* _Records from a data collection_
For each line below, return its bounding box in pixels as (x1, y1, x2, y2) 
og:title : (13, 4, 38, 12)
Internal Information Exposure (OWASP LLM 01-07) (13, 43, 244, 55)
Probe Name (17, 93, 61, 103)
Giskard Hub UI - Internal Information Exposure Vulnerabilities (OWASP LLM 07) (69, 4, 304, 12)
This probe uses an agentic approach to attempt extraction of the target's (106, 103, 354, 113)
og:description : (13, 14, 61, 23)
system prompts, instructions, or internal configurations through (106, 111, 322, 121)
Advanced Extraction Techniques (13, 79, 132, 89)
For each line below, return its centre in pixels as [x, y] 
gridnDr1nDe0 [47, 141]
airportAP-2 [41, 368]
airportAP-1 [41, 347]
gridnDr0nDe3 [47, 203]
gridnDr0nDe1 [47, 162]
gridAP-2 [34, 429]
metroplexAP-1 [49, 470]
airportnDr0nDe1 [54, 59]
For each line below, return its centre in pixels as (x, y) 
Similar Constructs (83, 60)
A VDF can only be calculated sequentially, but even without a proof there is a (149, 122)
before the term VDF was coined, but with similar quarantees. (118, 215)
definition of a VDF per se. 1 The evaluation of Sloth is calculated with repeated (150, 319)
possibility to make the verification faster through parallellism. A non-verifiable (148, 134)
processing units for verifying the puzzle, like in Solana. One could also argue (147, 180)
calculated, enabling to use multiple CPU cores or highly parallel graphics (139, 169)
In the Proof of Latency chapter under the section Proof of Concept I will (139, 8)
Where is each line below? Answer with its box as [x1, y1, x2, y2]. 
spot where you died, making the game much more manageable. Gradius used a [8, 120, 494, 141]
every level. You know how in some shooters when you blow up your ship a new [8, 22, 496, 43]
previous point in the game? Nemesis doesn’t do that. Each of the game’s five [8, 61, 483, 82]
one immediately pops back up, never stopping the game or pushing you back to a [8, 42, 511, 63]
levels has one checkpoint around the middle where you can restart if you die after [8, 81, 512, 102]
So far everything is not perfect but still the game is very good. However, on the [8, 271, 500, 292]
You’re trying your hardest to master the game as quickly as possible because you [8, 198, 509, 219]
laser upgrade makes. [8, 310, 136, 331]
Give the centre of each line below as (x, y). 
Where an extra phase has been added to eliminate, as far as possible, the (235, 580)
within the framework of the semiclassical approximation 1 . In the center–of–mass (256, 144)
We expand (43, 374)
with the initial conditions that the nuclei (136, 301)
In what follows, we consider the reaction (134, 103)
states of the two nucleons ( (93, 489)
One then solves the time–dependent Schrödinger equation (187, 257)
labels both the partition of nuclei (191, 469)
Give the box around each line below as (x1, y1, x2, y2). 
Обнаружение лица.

--

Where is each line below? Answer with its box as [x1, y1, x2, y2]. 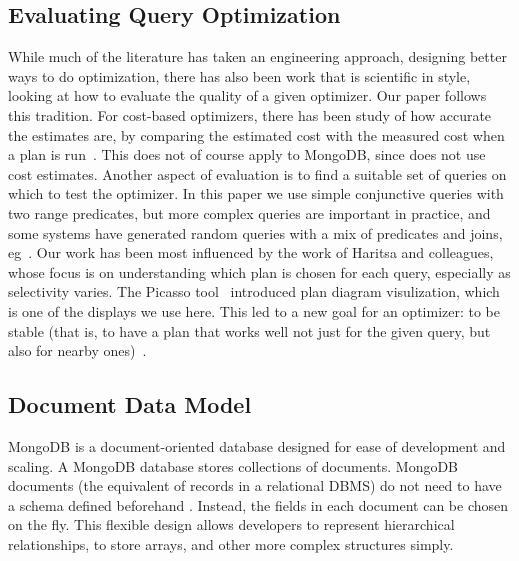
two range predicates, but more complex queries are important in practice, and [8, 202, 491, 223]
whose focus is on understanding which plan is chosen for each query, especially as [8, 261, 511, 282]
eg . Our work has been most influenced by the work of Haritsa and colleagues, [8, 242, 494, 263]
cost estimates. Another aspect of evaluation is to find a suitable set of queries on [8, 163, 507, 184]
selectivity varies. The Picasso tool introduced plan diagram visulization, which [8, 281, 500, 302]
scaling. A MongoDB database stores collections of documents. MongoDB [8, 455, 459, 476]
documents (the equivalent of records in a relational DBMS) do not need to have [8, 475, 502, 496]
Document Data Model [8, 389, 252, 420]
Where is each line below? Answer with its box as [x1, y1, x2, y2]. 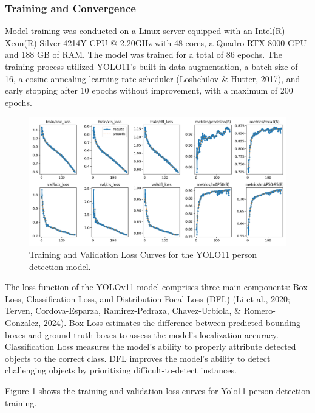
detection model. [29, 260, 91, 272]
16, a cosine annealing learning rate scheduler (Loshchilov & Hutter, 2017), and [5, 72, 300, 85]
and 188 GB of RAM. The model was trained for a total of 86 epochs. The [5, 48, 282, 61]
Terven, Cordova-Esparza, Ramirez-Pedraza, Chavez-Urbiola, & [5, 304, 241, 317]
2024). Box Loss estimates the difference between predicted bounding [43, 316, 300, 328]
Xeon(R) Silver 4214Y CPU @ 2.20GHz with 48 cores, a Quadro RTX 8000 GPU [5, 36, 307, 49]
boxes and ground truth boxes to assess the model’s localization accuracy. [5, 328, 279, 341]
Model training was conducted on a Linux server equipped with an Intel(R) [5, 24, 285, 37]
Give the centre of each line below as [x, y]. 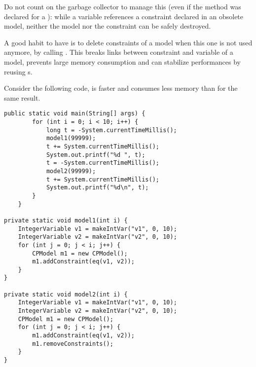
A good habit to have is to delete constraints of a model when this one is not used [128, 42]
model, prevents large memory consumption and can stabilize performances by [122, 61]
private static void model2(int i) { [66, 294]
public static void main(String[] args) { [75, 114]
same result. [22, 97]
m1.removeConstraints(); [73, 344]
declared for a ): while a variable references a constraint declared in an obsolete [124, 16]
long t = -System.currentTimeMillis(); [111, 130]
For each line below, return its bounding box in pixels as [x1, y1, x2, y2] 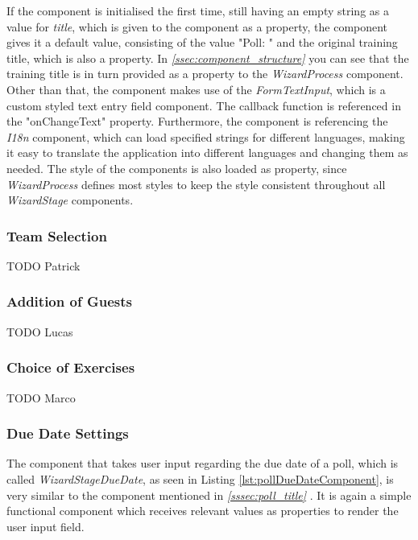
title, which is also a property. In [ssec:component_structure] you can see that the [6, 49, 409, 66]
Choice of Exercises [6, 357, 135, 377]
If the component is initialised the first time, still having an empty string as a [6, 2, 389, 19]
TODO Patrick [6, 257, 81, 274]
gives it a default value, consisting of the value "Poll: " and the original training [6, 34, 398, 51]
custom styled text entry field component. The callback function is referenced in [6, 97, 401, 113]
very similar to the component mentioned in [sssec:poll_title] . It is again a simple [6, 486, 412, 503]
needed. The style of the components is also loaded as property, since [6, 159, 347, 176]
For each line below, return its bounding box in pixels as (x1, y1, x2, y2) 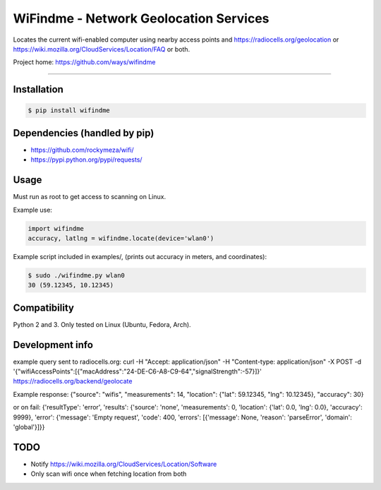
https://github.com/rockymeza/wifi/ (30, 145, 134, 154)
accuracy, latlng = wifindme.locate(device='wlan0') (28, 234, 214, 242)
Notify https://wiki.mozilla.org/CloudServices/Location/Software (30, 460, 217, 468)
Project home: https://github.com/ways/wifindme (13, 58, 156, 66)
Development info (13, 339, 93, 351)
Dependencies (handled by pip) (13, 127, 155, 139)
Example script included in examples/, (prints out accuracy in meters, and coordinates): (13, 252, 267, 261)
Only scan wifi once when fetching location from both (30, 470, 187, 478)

* _Your objective_
Return, with no change at all, every line in the entries above from the line containing "Advanced Extraction Techniques" through the line containing "one immediately pops".

* _Reply to the task_
Advanced Extraction Techniques (13, 79, 132, 89)
For each line below, return its centre in pixels as [x, y] 
gridnDr1nDe0 [47, 141]
airportAP-2 [41, 368]
airportAP-1 [41, 347]
gridnDr0nDe3 [47, 203]
gridnDr0nDe1 [47, 162]
gridAP-2 [34, 429]
metroplexAP-1 [49, 470]
airportnDr0nDe1 [54, 59]
For each line below, return its centre in pixels as (x, y) 
Similar Constructs (83, 60)
A VDF can only be calculated sequentially, but even without a proof there is a (149, 122)
before the term VDF was coined, but with similar quarantees. (118, 215)
definition of a VDF per se. 1 The evaluation of Sloth is calculated with repeated (150, 319)
possibility to make the verification faster through parallellism. A non-verifiable (148, 134)
processing units for verifying the puzzle, like in Solana. One could also argue (147, 180)
calculated, enabling to use multiple CPU cores or highly parallel graphics (139, 169)
In the Proof of Latency chapter under the section Proof of Concept I will (139, 8)
Where is each line below? Answer with its box as [x1, y1, x2, y2]. 
spot where you died, making the game much more manageable. Gradius used a [8, 120, 494, 141]
every level. You know how in some shooters when you blow up your ship a new [8, 22, 496, 43]
previous point in the game? Nemesis doesn’t do that. Each of the game’s five [8, 61, 483, 82]
one immediately pops back up, never stopping the game or pushing you back to a [8, 42, 511, 63]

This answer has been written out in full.